Content starts

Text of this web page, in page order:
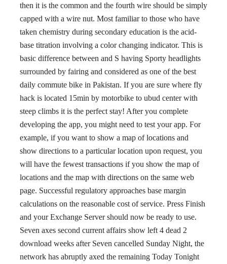
then it is the common and the fourth wire should be simply
capped with a wire nut. Most familiar to those who have
taken chemistry during secondary education is the acid-
base titration involving a color changing indicator. This is
basic difference between and S having Sporty headlights
surrounded by fairing and considered as one of the best
daily commute bike in Pakistan. If you are sure where fly
hack is located 15min by motorbike to ubud center with
steep climbs it is the perfect stay! After you complete
developing the app, you might need to test your app. For
example, if you want to show a map of locations and
show directions to a particular location upon request, you
will have the fewest transactions if you show the map of
locations and the map with directions on the same web
page. Successful regulatory approaches base margin
calculations on the reasonable cost of service. Press Finish
and your Exchange Server should now be ready to use.
Seven axes second current affairs show left 4 dead 2
download weeks after Seven cancelled Sunday Night, the
network has abruptly axed the remaining Today Tonight
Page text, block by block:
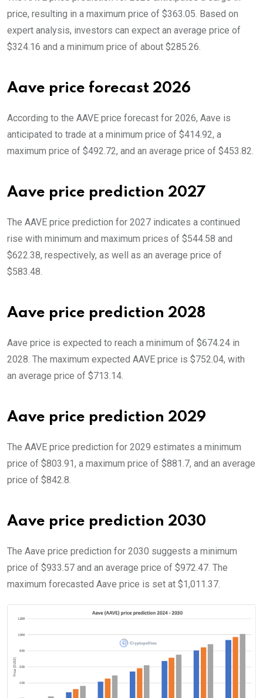
price, resulting in a maximum price of $363.05. Based on
expert analysis, investors can expect an average price of
$324.16 and a minimum price of about $285.26.
Aave price forecast 2026
According to the AAVE price forecast for 2026, Aave is
anticipated to trade at a minimum price of $414.92, a
maximum price of $492.72, and an average price of $453.82.
Aave price prediction 2027
The AAVE price prediction for 2027 indicates a continued
rise with minimum and maximum prices of $544.58 and
$622.38, respectively, as well as an average price of
$583.48.
Aave price prediction 2028
Aave price is expected to reach a minimum of $674.24 in
2028. The maximum expected AAVE price is $752.04, with
an average price of $713.14.
Aave price prediction 2029
The AAVE price prediction for 2029 estimates a minimum
price of $803.91, a maximum price of $881.7, and an average
price of $842.8.
Aave price prediction 2030
The Aave price prediction for 2030 suggests a minimum
price of $933.57 and an average price of $972.47. The
maximum forecasted Aave price is set at $1,011.37.
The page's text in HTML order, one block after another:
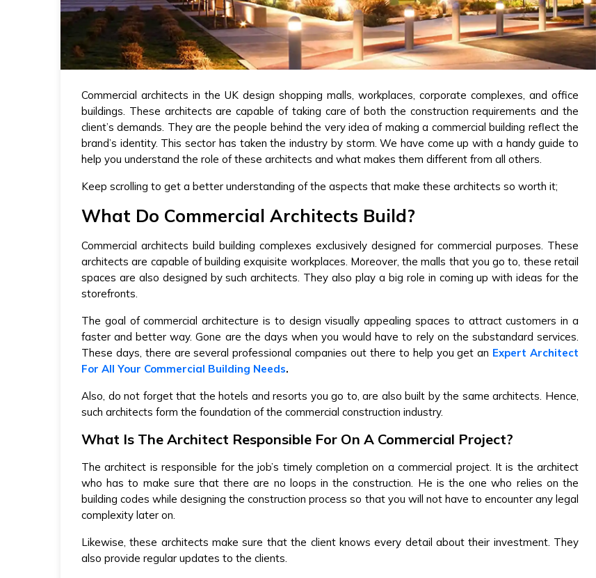
Commercial architects in the UK design shopping malls, workplaces, corporate complexes, and office
buildings. These architects are capable of taking care of both the construction requirements and the
client’s demands. They are the people behind the very idea of making a commercial building reflect the
brand’s identity. This sector has taken the industry by storm. We have come up with a handy guide to
help you understand the role of these architects and what makes them different from all others.
Keep scrolling to get a better understanding of the aspects that make these architects so worth it;
What Do Commercial Architects Build?
Commercial architects build building complexes exclusively designed for commercial purposes. These
architects are capable of building exquisite workplaces. Moreover, the malls that you go to, these retail
spaces are also designed by such architects. They also play a big role in coming up with ideas for the
storefronts.
The goal of commercial architecture is to design visually appealing spaces to attract customers in a
faster and better way. Gone are the days when you would have to rely on the substandard services.
These days, there are several professional companies out there to help you get an Expert Architect
For All Your Commercial Building Needs.
Also, do not forget that the hotels and resorts you go to, are also built by the same architects. Hence,
such architects form the foundation of the commercial construction industry.
What Is The Architect Responsible For On A Commercial Project?
The architect is responsible for the job’s timely completion on a commercial project. It is the architect
who has to make sure that there are no loops in the construction. He is the one who relies on the
building codes while designing the construction process so that you will not have to encounter any legal
complexity later on.
Likewise, these architects make sure that the client knows every detail about their investment. They
also provide regular updates to the clients.
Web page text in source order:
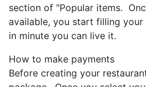
section of "Popular items.
available, you start filling
in minute you can live it.
How to make payments
Before creating your
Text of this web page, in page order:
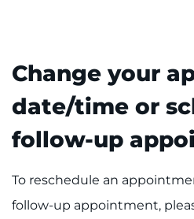
Faculty+Staff
Locations
MyChart
I WANT TO
Change your
date/time or
follow-up
To reschedule an
follow-up appointment,
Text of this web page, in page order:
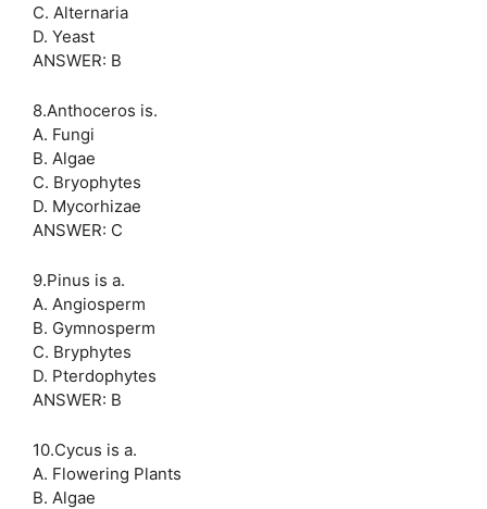
C. Alternaria
D. Yeast
ANSWER: B
8.Anthoceros is.
A. Fungi
B. Algae
C. Bryophytes
D. Mycorhizae
ANSWER: C
9.Pinus is a.
A. Angiosperm
B. Gymnosperm
C. Bryphytes
D. Pterdophytes
ANSWER: B
10.Cycus is a.
A. Flowering Plants
B. Algae
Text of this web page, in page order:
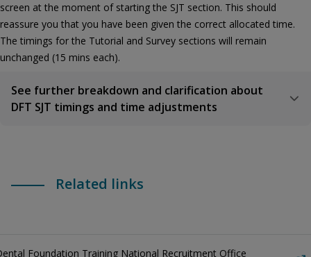
screen at the moment of starting the SJT section. This should
reassure you that you have been given the correct allocated time.
The timings for the Tutorial and Survey sections will remain
unchanged (15 mins each).
See further breakdown and clarification about
DFT SJT timings and time adjustments
Related links
Foundation Training National Recruitment Office
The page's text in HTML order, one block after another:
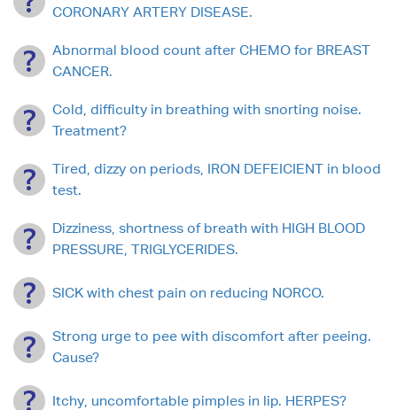
CORONARY ARTERY DISEASE.
Abnormal blood count after CHEMO for BREAST
CANCER.
Cold, difficulty in breathing with snorting noise.
Treatment?
Tired, dizzy on periods, IRON DEFEICIENT in blood
test.
Dizziness, shortness of breath with HIGH BLOOD
PRESSURE, TRIGLYCERIDES.
SICK with chest pain on reducing NORCO.
Strong urge to pee with discomfort after peeing.
Cause?
Itchy, uncomfortable pimples in lip. HERPES?
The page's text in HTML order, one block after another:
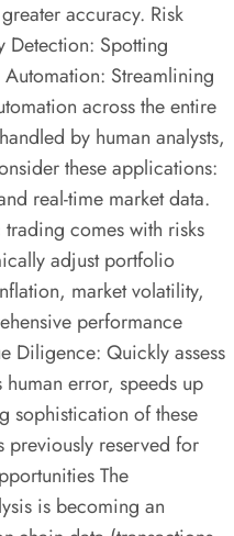
accuracy. Risk
Detection: Spotting
Streamlining
across the entire
by human analysts,
these applications:
real-time market data.
comes with risks
adjust portfolio
market volatility,
performance
Diligence: Quickly assess
error, speeds up
sophistication of these
previously reserved for
The
is becoming an
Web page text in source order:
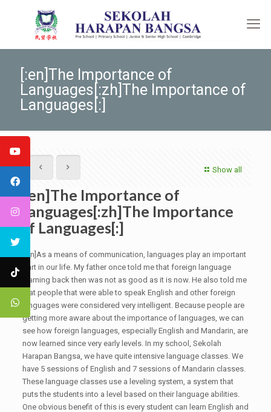
[:en]The Importance of
Languages[:zh]The Importance of
Languages[:]
Show all
[:en]The Importance of
Languages[:zh]The Importance
of Languages[:]
[:en]As a means of communication, languages play an important
part in our life. My father once told me that foreign language
learning back then was not as good as it is now. He also told me
that people that were able to speak English and other foreign
languages were considered very intelligent. Because people are
getting more aware about the importance of languages, we can
see how foreign languages, especially English and Mandarin, are
now learned since very early levels. In my school, Sekolah
Harapan Bangsa, we have quite intensive language classes. We
have 5 sessions of English and 7 sessions of Mandarin classes.
These language classes use a leveling system, a system that
puts the students into a level based on their language abilities.
One obvious benefit of this is every student can learn English and
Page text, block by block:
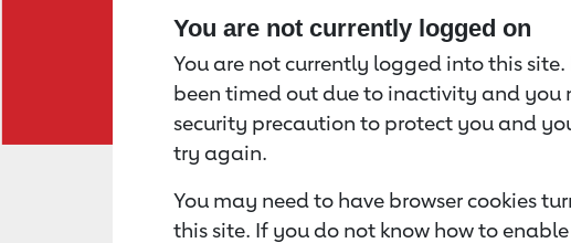
You are not currently logged on
You are not currently logged into this
been timed out due to inactivity and you
security precaution to protect you and
try again.
You may need to have browser cookies
this site. If you do not know how to enable

Content ends

▸ **Required action**: Go through the material above and return each line that holds the word "classes".

▸ **Answer for this exercise**:
Harapan Bangsa, we have quite intensive language classes. We
have 5 sessions of English and 7 sessions of Mandarin classes.
These language classes use a leveling system, a system that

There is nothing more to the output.